TAMINO, Interview, 17.06.2018, Maifeld-Derby, Mannheim

TAMINO, 17.06.2018, Maifeld-Derby, Mannheim

Foto: Michael Haußmann

Tamino ist 20 Jahre alt, Sänger, Musiker und kommt aus Belgien. Das alles und noch viel mehr erfährt man in diesem kompakten Bericht aus dem Juni 2017. Die Fragen, die sich mir stellten, kurz nachdem ich die Anfrage für ein Interview mit Tamino Moharam Fouad im Rahmen des Maifeld-Derbys bekommen hatte und einen 15-minütigen „Slot“ zugewiesen bekam, lauteten:

  • Was soll ich fragen, was ein/e interessierte Leser/in nicht woanders schon nachlesen konnte?
  • Daran anschließend: Ist es denn in der heutigen Online-Welt noch sinnvoll, immer neue Interviews mit meist immer ähnlichen Fragen zu geben, wenn gleichzeitig ein Klick entfernt schon alles zu lesen ist?
  • Ist ein solcher Interview-Marathon mit getakteten Zeiten nicht nur der Versuch dem/der Künstler/in Aufmerksamkeit, im besten Falle Umsatz zu verschaffen?
  • Hab ich eigentlich eine Aufnahmefunktion auf meinem Smartphone?
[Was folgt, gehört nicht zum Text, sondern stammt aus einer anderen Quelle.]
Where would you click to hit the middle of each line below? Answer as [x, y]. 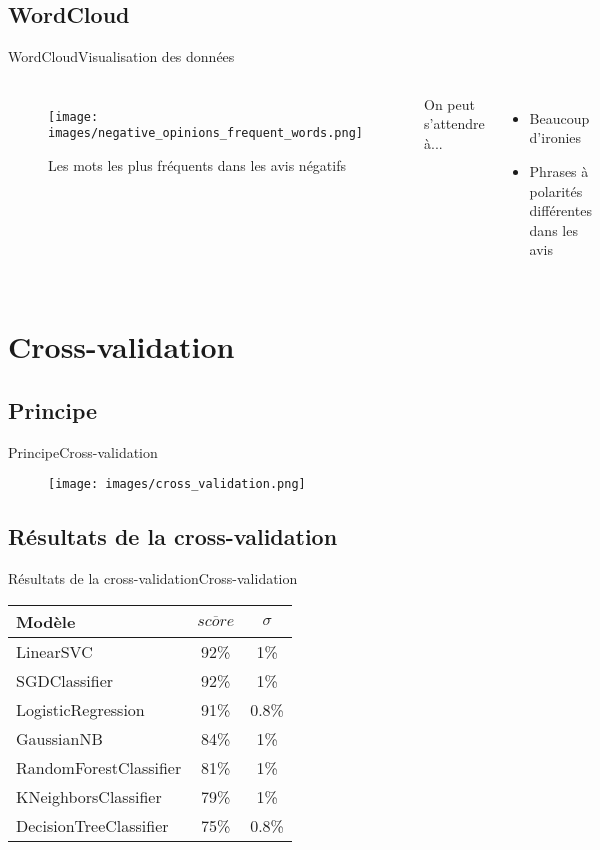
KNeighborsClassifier [89, 796]
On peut [449, 103]
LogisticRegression [80, 709]
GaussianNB [59, 738]
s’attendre [454, 123]
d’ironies [555, 137]
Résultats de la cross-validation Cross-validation [153, 577]
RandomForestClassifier [99, 767]

Diese Fragen erscheinen profan, allerdings bin ich völliger Novize im Interview-Business. Unerfahrenheit schützt mich somit ganz gut vor dem Vorwurf der Naivität, denke ich.

TAMINO, 17.06.2018, Maifeld-Derby, Mannheim

Foto: Michael Haußmann

Vor dem Termin steht allerdings noch der Aufritt des Künstlers auf der in den Berichten zum Maifeld Derby schon viel gerühmten „Parcours d‘ Amour“-Bühne im Reitstadion des Maimarktgeländes zu Mannheim. Ganz in schwarz tritt er auf (Frage nach möglicher Bedeutung/Aussage) und fasziniert sehr schnell die anwesenden Zuhörerschaft. Gerade einmal vier Songs befinden sich auf seiner in diesem Jahr erschienenen EP „Habibi“. Doch diese kleine Auswahl reicht, um die Vielfalt des Belgiers aufzuzeigen. Das Titelstück – und der Abschluss seines Festival-Auftritts – ist eine Ballade, die nicht nur Dank des Titels an die Herkunft seines Vaters, Ägypten, erinnern (und deren ersten drei Töne an Bonnie Tylers „Total Eclypse Of The Heart“ erinnern). Vor allem in der Melodieführung des Refrains klingt dieser Einfluss an. Dabei zeigt sich ein weiterer Vorzug Taminos: ein erhebliches Spektrum in der Höhe und Tiefe seiner Stimme. In den tieferen Lagen und bei etwas poppigeren Songs, wie dem großartigen „Cigar“, kommt man kaum an einen Bezug zum ebenfalls aus Belgien stammenden Sänger Maarten Devoldere (Balthazar, Warhaus).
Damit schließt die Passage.